Damascus Blast Reportedly Caused by 7-Year-Old Girl Carrying Explosive Belt
Agence France Presse/Naharnet/December 16/16/A blast that rocked a police station in southeast Damascus on Friday was caused by a seven-year-old girl carrying a belt of explosives, Syrian media reported. The explosion in the bustling Midan neighborhood of the Syrian capital wounded three police officers, said the al-Watan daily, which is close to the government. "A seven-year-old girl entered the police station, carrying a belt that was detonated from afar," the paper posted on its Facebook page. A police source told al-Watan that she had appeared lost and asked to use the bathroom when the explosives went off. Although rebel groups have fired rockets and mortar rounds into the capital, explosions inside the city itself are rare. Syrian state news agency SANA said earlier there were preliminary reports about a "terrorist explosion at the Midan police station in Damascus."The Syrian Observatory for Human Rights confirmed there had been a blast in Midan but said it could not specify the cause. Observatory head Rami Abdel Rahman told AFP that "one woman" was killed in the blast, but it remained unclear whether she was a suicide bomber or a bystander. In early 2012, a suicide bomber killed 26 people when he blew himself up in Midan. More than 310,000 people have died since Syria's conflict broke out in 2011.

Russia’s Putin to seek nationwide ceasefire in Syria
Reuters, Tokyo Friday, 16 December 2016/Russian President Vladimir Putin said on Friday that Russia would now pursue talks on a nationwide ceasefire in Syria.
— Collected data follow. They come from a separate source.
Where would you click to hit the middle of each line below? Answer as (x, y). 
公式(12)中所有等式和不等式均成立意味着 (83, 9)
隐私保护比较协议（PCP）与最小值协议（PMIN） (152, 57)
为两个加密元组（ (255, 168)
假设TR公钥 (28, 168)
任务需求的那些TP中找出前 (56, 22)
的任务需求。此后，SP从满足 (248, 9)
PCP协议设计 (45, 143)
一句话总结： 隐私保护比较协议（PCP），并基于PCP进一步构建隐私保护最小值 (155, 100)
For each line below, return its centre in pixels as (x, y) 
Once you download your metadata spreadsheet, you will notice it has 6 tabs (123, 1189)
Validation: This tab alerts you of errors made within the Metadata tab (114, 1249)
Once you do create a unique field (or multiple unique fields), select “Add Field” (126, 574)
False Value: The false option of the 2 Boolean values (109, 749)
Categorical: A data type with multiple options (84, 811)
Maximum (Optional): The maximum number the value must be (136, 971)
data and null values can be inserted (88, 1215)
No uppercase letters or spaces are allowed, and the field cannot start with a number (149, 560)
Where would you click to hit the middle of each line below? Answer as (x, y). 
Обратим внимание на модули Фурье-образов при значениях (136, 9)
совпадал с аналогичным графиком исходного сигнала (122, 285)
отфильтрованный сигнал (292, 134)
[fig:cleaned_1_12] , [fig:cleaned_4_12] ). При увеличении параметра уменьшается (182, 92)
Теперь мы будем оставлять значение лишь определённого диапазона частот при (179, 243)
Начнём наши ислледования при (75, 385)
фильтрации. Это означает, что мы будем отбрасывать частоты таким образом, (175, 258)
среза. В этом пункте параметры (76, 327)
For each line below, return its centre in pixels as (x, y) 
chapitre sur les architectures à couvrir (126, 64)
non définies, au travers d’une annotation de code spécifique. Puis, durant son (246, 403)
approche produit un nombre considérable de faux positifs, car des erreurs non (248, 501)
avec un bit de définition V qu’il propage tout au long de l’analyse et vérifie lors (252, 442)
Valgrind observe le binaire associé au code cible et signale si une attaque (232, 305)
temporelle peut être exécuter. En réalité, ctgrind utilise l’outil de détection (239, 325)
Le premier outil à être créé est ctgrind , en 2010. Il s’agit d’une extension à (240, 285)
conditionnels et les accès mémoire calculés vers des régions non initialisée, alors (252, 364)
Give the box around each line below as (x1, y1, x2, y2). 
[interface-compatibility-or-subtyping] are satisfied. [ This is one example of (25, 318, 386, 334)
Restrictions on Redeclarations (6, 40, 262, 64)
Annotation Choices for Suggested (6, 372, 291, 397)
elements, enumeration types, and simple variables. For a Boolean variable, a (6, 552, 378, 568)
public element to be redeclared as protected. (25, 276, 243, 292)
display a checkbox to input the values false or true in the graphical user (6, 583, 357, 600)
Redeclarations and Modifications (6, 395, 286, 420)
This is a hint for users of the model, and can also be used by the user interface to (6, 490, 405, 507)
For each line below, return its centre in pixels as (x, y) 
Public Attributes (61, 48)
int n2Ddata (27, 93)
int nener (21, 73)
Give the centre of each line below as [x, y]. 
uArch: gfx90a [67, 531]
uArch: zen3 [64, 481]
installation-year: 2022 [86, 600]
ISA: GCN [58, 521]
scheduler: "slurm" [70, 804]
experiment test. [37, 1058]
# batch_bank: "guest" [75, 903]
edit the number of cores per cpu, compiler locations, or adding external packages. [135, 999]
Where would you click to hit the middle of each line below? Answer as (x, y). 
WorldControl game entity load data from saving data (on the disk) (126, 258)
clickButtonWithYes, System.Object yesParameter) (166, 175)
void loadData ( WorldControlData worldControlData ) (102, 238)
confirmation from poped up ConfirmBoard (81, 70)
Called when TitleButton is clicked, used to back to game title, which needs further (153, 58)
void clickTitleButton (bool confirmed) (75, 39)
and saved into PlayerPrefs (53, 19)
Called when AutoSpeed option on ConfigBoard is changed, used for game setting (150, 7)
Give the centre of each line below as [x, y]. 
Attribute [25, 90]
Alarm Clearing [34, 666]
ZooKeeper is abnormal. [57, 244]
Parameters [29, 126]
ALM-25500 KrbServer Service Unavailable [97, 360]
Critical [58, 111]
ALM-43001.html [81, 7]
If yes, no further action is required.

Speaking at a news conference during a visit to Japan, Putin said that he had agreed with Turkish President Tayyip Erdogan to hold peace talks on Syria in Kazakhstan’s capital, Astana. Those talks would be in addition to United Nations brokered talks that have been taking place intermittently in Geneva, Putin told reporters.

Iran in Aleppo: ‘Kill all those who are trapped’
Staff writer, Al Arabiya English Friday, 16 December 2016/Syrian media sources said that General Javad al-Ghafari, commander of the Revolutionary Guards and 16 IRGC-backed Shiite militias wants to kill all those who are still trapped in eastern Aleppo, which is hampering the completion of the operation aiming to evacuate the rest of the civilians and fighters. The sources said that General Ghafari has been in conflict with the Russians since the beginning; since he didn’t want civilians and opposition fighters to evacuate the besieged neighborhoods.
He hindered the Russian-Turkish agreement, where Iranian media had started to attack Russia in line with talks about this agreement. Iranian media hinted about a conflict of interest between the two sides in Syria.  General Ghafari, who took command of the Revolutionary Guard and its affiliated militias in Syria after the killing of General Hussein Hamadani in October 2015, was able to break the siege of Aleppo by taking control of the Khanasser road up to the central prison of Aleppo, a year and a half after the start of the operation.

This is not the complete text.